*** DATA FOR THE TASK ***

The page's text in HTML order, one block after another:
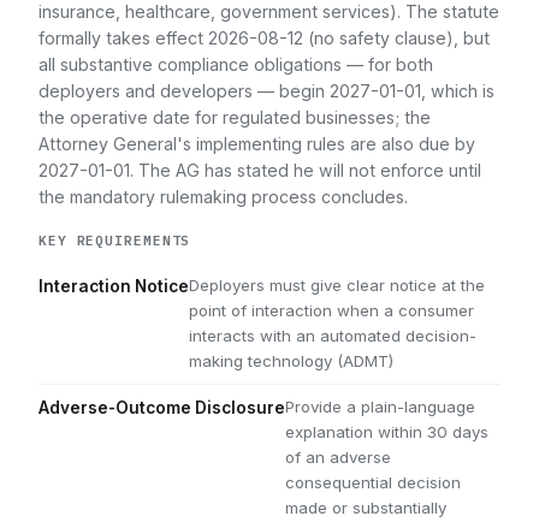
insurance, healthcare, government services). The statute
formally takes effect 2026-08-12 (no safety clause), but
all substantive compliance obligations — for both
deployers and developers — begin 2027-01-01, which is
the operative date for regulated businesses; the
Attorney General's implementing rules are also due by
2027-01-01. The AG has stated he will not enforce until
the mandatory rulemaking process concludes.
KEY REQUIREMENTS
Interaction NoticeDeployers must give clear notice at the
point of interaction when a consumer
interacts with an automated decision-
making technology (ADMT)
Adverse-Outcome DisclosureProvide a plain-language
explanation within 30 days
of an adverse
consequential decision
made or substantially
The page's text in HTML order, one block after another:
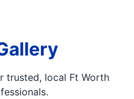
trusted, local Ft Worth
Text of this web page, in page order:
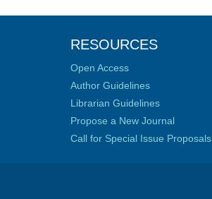
RESOURCES
Open Access
Author Guidelines
Librarian Guidelines
Propose a New Journal
Call for Special Issue Proposals
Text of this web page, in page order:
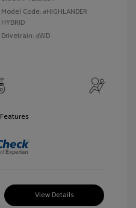
Model Code: #HIGHLANDER
HYBRID
Drivetrain: 4WD
View Details
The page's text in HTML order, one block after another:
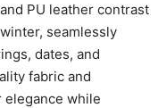
PU leather contrast
seamlessly
dates, and
fabric and
while
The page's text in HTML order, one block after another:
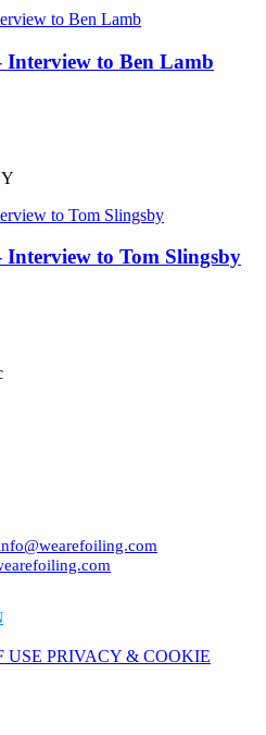
Interview to Ben Lamb
Interview to Tom Slingsby
USE PRIVACY & COOKIE
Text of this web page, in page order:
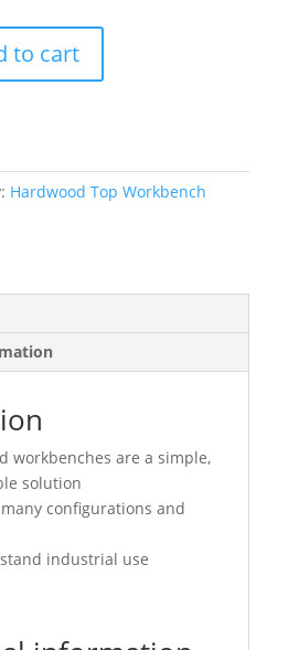
to cart
Hardwood Top Workbench
workbenches are a simple,
solution
configurations and
industrial use
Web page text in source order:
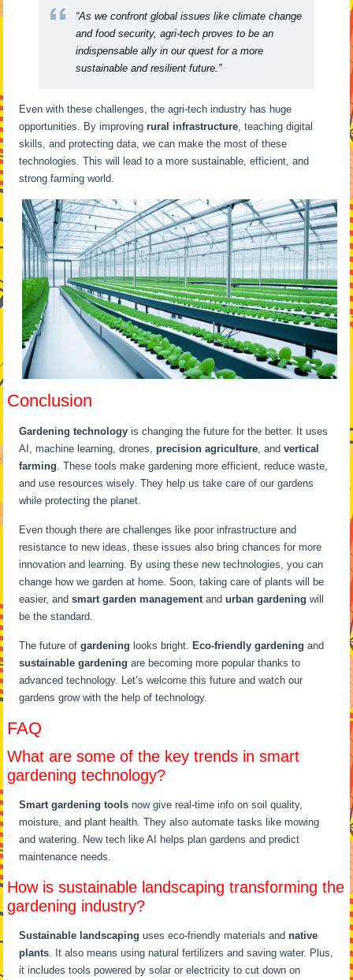
“As we confront global issues like climate change
and food security, agri-tech proves to be an
indispensable ally in our quest for a more
sustainable and resilient future.”
Even with these challenges, the agri-tech industry has huge
opportunities. By improvingrural infrastructure , teaching digital
skills, and protecting data, we can make the most of these
technologies. This will lead to a more sustainable, efficient, and
strong farming world.
Conclusion
Gardening technology is changing the future for the better. It uses
AI, machine learning, drones,precision agriculture , andvertical
farming . These tools make gardening more efficient, reduce waste,
and use resources wisely. They help us take care of our gardens
while protecting the planet.
Even though there are challenges like poor infrastructure and
resistance to new ideas, these issues also bring chances for more
innovation and learning. By using these new technologies, you can
change how we garden at home. Soon, taking care of plants will be
easier, andsmart garden management andurban gardening will
be the standard.
The future ofgardening looks bright.Eco-friendly gardening and
sustainable gardening are becoming more popular thanks to
advanced technology. Let’s welcome this future and watch our
gardens grow with the help of technology.
FAQ
What are some of the key trends in smart
gardening technology?
Smart gardening tools now give real-time info on soil quality,
moisture, and plant health. They also automate tasks like mowing
and watering. New tech like AI helps plan gardens and predict
maintenance needs.
How is sustainable landscaping transforming the
gardening industry?
Sustainable landscaping uses eco-friendly materials andnative
plants . It also means using natural fertilizers and saving water. Plus,
it includes tools powered by solar or electricity to cut down on
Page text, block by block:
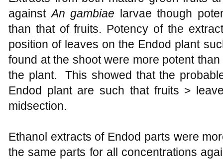
againstAn gambiae larvae though
than that of fruits. Potency of the
position of leaves on the Endod plant
found at the shoot were more potent
the plant. This showed that the
Endod plant are such that fruits >
midsection.
Ethanol extracts of Endod parts were
the same parts for all concentrations
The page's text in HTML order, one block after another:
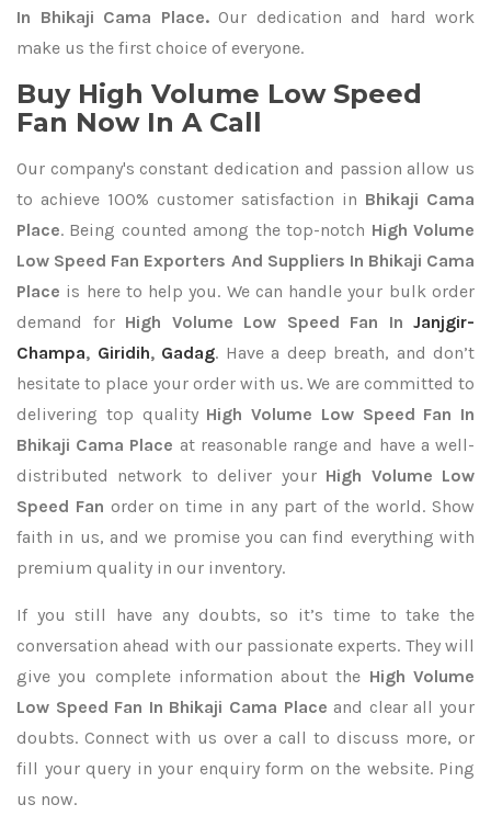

*** End of DATA FOR THE TASK ***

◆ **TASK GOAL**: In the copy, omit the pictures and reproduce every entry exactly.

◆ **SOLUTION FOR THIS PROBLEM**:
The page's text in HTML order, one block after another:
insurance, healthcare, government services). The statute
formally takes effect 2026-08-12 (no safety clause), but
all substantive compliance obligations — for both
deployers and developers — begin 2027-01-01, which is
the operative date for regulated businesses; the
Attorney General's implementing rules are also due by
2027-01-01. The AG has stated he will not enforce until
the mandatory rulemaking process concludes.
KEY REQUIREMENTS
Interaction NoticeDeployers must give clear notice at the
point of interaction when a consumer
interacts with an automated decision-
making technology (ADMT)
Adverse-Outcome DisclosureProvide a plain-language
explanation within 30 days
of an adverse
consequential decision
made or substantially
The page's text in HTML order, one block after another:
trusted, local Ft Worth
Text of this web page, in page order:
RESOURCES
Open Access
Author Guidelines
Librarian Guidelines
Propose a New Journal
Call for Special Issue Proposals
Text of this web page, in page order:
Model Code: #HIGHLANDER
HYBRID
Drivetrain: 4WD
View Details
The page's text in HTML order, one block after another:
PU leather contrast
seamlessly
dates, and
fabric and
while
The page's text in HTML order, one block after another:
Interview to Ben Lamb
Interview to Tom Slingsby
USE PRIVACY & COOKIE
Text of this web page, in page order:
to cart
Hardwood Top Workbench
workbenches are a simple,
solution
configurations and
industrial use
Web page text in source order:
“As we confront global issues like climate change
and food security, agri-tech proves to be an
indispensable ally in our quest for a more
sustainable and resilient future.”
Even with these challenges, the agri-tech industry has huge
opportunities. By improvingrural infrastructure , teaching digital
skills, and protecting data, we can make the most of these
technologies. This will lead to a more sustainable, efficient, and
strong farming world.
Conclusion
Gardening technology is changing the future for the better. It uses
AI, machine learning, drones,precision agriculture , andvertical
farming . These tools make gardening more efficient, reduce waste,
and use resources wisely. They help us take care of our gardens
while protecting the planet.
Even though there are challenges like poor infrastructure and
resistance to new ideas, these issues also bring chances for more
innovation and learning. By using these new technologies, you can
change how we garden at home. Soon, taking care of plants will be
easier, andsmart garden management andurban gardening will
be the standard.
The future ofgardening looks bright.Eco-friendly gardening and
sustainable gardening are becoming more popular thanks to
advanced technology. Let’s welcome this future and watch our
gardens grow with the help of technology.
FAQ
What are some of the key trends in smart
gardening technology?
Smart gardening tools now give real-time info on soil quality,
moisture, and plant health. They also automate tasks like mowing
and watering. New tech like AI helps plan gardens and predict
maintenance needs.
How is sustainable landscaping transforming the
gardening industry?
Sustainable landscaping uses eco-friendly materials andnative
plants . It also means using natural fertilizers and saving water. Plus,
it includes tools powered by solar or electricity to cut down on
Page text, block by block:
againstAn gambiae larvae though
than that of fruits. Potency of the
position of leaves on the Endod plant
found at the shoot were more potent
the plant. This showed that the
Endod plant are such that fruits >
midsection.
Ethanol extracts of Endod parts were
the same parts for all concentrations
The page's text in HTML order, one block after another:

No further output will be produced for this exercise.